L'Algérie enclenche la marche arrière sur le terrain de la pratique politique. Pas uniquement sur le plan de la performance économique. Inquiétant tout de même lorsque l'on sait qu'un parti comme le Front de libération nationale, première force politique du pays, s'est livré à une véritable «bataille de chiffonniers» alors que l'économie nationale est sérieusement secouée par un baril de pétrole qui n'a pas cessé de boire la tasse depuis une année maintenant. Rongé par des luttes intestines depuis des années, l'ex-parti unique revendique aujourd'hui la chefferie du gouvernement. Pas rassurant pour l'avenir. Il était utile de faire cet aparté en ces moments difficiles que traverse le pays pour revenir à l'essentiel. L'heure est plutôt à la solidarité et à la recherche d'initiatives qui peuvent alléger le fardeau, qu'aux palabres et aux invectives qui donnent un triste spectacle de la vie de partis qui aspirent à gérer les affaires de la nation car si la conjoncture actuelle du marché pétrolier venait à perdurer ou à se détériorer davantage, il est vraisemblable que le pire est à redouter. Selon les chiffres rendus publics le 23 juin par le Centre national de l'informatique et des statistiques des douanes (Cnis) la balance commerciale a enregistré un déficit de 6,38 milliards de dollars durant les cinq premiers mois de l'année 2015, contre un excédent de près de 3,44 milliards de dollars à la même période de 2014. Le plus inquiétant demeure le recul des exportations des hydrocarbures qui constituent l'essentiel des revenus du pays en devises. Elles se sont amenuisées de plus de 45%!
«Les exportations des hydrocarbures, qui ont représenté 93,52% du total des exportations, se sont élevées à 14,91 milliards de dollars contre 27,35 milliards de dollars à la même période de 2014.» indiquent les services des douanes algériennes, soit une baisse de 45,47% exactement.

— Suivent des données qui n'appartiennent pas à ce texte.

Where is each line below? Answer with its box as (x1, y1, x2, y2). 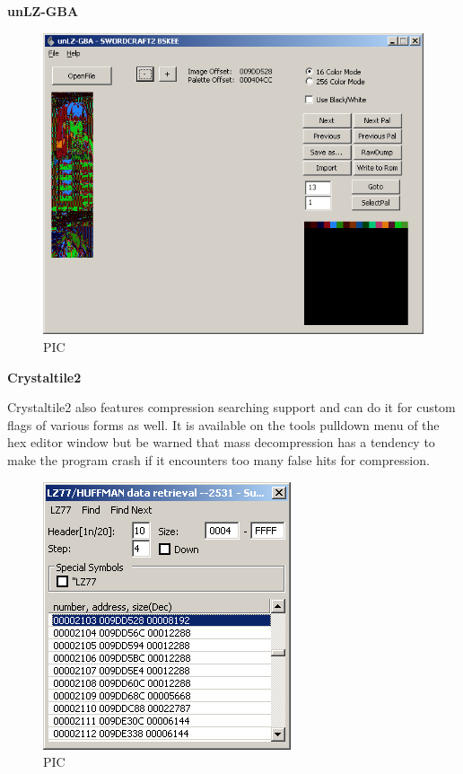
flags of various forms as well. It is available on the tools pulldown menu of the (7, 415, 440, 434)
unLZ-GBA (7, 2, 79, 20)
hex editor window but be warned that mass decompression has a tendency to (7, 433, 435, 452)
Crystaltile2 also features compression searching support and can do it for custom (7, 398, 456, 417)
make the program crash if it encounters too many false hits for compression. (7, 451, 430, 470)
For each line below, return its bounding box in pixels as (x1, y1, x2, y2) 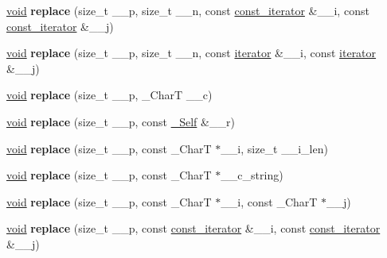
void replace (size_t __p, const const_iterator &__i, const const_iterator (6, 220, 381, 237)
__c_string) (221, 167, 283, 183)
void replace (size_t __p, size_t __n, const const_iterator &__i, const (6, 2, 369, 18)
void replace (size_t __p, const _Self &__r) (6, 113, 235, 129)
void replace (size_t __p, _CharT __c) (6, 87, 213, 103)
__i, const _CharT (221, 193, 318, 210)
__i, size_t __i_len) (221, 140, 328, 156)
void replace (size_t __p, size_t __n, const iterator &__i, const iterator (6, 44, 377, 61)
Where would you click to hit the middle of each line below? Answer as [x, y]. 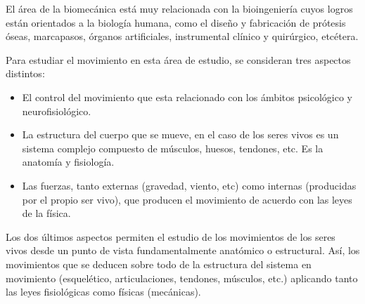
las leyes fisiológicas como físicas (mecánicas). [103, 292]
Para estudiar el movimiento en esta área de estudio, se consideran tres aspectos [178, 59]
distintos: [25, 73]
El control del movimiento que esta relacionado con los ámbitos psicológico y [187, 97]
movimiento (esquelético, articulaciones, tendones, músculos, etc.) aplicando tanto [182, 278]
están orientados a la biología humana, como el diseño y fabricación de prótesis [176, 22]
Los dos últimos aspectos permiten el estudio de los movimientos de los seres [171, 236]
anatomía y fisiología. [68, 162]
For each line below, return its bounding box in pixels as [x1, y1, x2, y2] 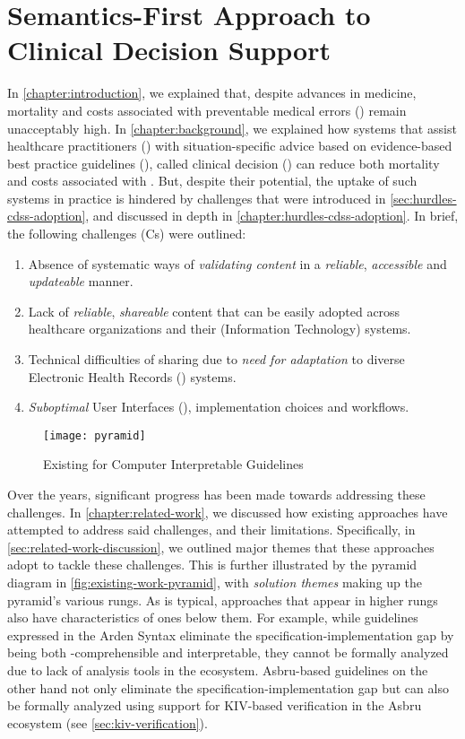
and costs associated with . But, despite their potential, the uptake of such [7, 171, 418, 190]
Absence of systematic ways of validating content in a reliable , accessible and [28, 254, 447, 273]
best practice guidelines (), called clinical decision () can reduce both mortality [7, 153, 440, 172]
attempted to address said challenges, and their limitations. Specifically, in [7, 520, 416, 539]
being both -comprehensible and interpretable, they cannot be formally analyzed [7, 643, 449, 662]
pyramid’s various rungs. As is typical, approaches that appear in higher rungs [7, 590, 438, 609]
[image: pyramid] [43, 429, 146, 442]
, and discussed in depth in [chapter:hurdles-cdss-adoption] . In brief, [85, 206, 459, 225]
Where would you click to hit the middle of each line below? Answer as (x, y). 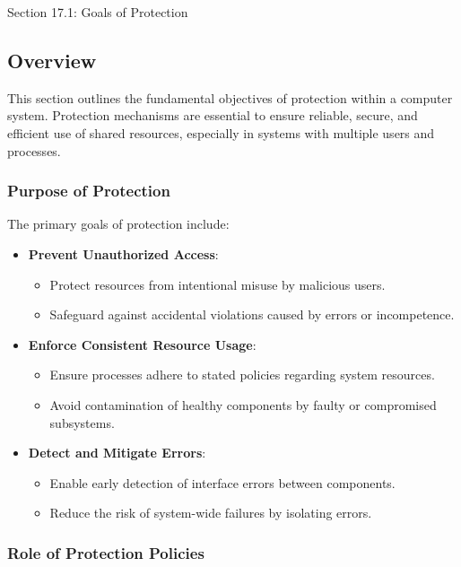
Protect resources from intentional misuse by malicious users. (217, 284)
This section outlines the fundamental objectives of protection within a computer (230, 97)
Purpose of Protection (89, 191)
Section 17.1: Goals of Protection (98, 12)
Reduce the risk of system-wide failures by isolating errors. (211, 513)
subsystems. (82, 422)
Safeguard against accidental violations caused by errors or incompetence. (252, 314)
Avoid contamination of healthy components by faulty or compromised (243, 404)

La facture des importations est certes en baisse, mais elle demeurera certainement encore assez élevée. «Elles se sont chiffrées à 22,33 milliards de dollars contre 24,87 milliards de dollars durant la même période de l'année écoulée (-10,22%)», souligne le document du Cnis. Des statistiques qui montrent que le niveau actuel des prix du pétrole est loin de satisfaire les besoins du pays, d'assurer ses équilibres budgétaires et de satisfaire ses besoins. Y a-t-il tout de même une petite lueur d'espoir pour voir cette situation s'améliorer? Il parait que oui malgré la conjoncture incertaine que connaît le marché pétrolier. Les prix devraient continuer à grimper. «Nous avons atteint un stade où une baisse des prix du pétrole est peu probable», a laissé entendre le ministre koweïtien du Pétrole Ali al-Omair, cité le 23 juin par l'agence officielle koweïtienne Kuna. Un «pronostic» qui apparemment se confirme. Hier, vers midi, le baril de Brent de la mer du Nord pour livraison en août valait 64,93 dollars à Londres, en hausse de 48 cents par rapport à la clôture de mardi. A New York, dans les échanges électroniques, le baril de «Light Sweet Crude» (WTI) pour la même échéance gagnait 45 cents à 61,46 dollars. On est encore loin du compte... d'un baril autour des 80 dollars qui permettrait à l'Algérie de souffler. Le rêve est vraisemblablement permis.